== Task goal ==
Everything in the records must be restated exactly, apart from the pictures.

——

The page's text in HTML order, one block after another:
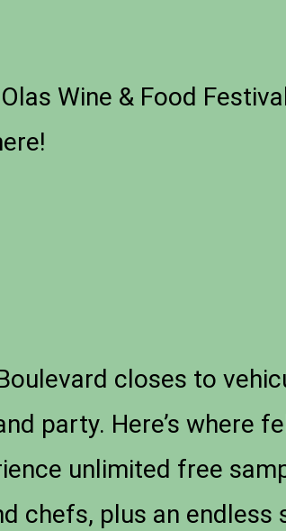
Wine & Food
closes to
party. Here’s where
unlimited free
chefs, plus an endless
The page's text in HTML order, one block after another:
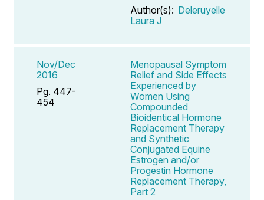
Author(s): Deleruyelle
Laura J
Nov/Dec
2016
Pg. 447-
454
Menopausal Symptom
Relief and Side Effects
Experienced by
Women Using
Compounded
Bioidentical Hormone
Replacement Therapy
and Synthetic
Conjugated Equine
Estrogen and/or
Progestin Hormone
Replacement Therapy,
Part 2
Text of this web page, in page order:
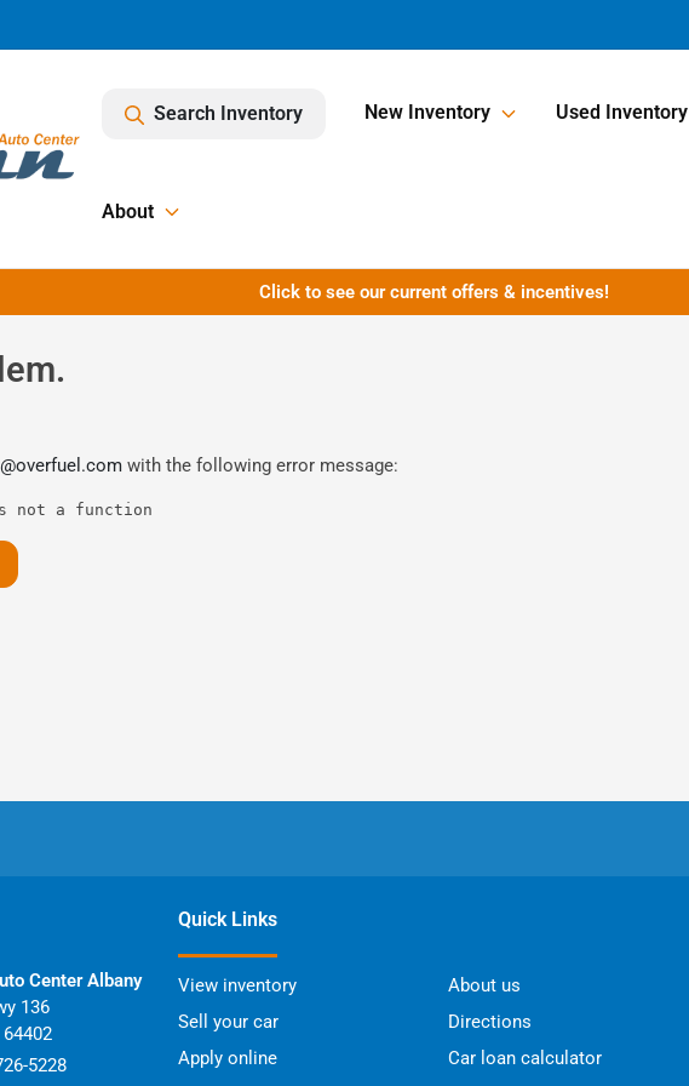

——

== The answer ==
The page's text in HTML order, one block after another:
Wine & Food
closes to
party. Here’s where
unlimited free
chefs, plus an endless
The page's text in HTML order, one block after another:
Author(s): Deleruyelle
Laura J
Nov/Dec
2016
Pg. 447-
454
Menopausal Symptom
Relief and Side Effects
Experienced by
Women Using
Compounded
Bioidentical Hormone
Replacement Therapy
and Synthetic
Conjugated Equine
Estrogen and/or
Progestin Hormone
Replacement Therapy,
Part 2
Text of this web page, in page order:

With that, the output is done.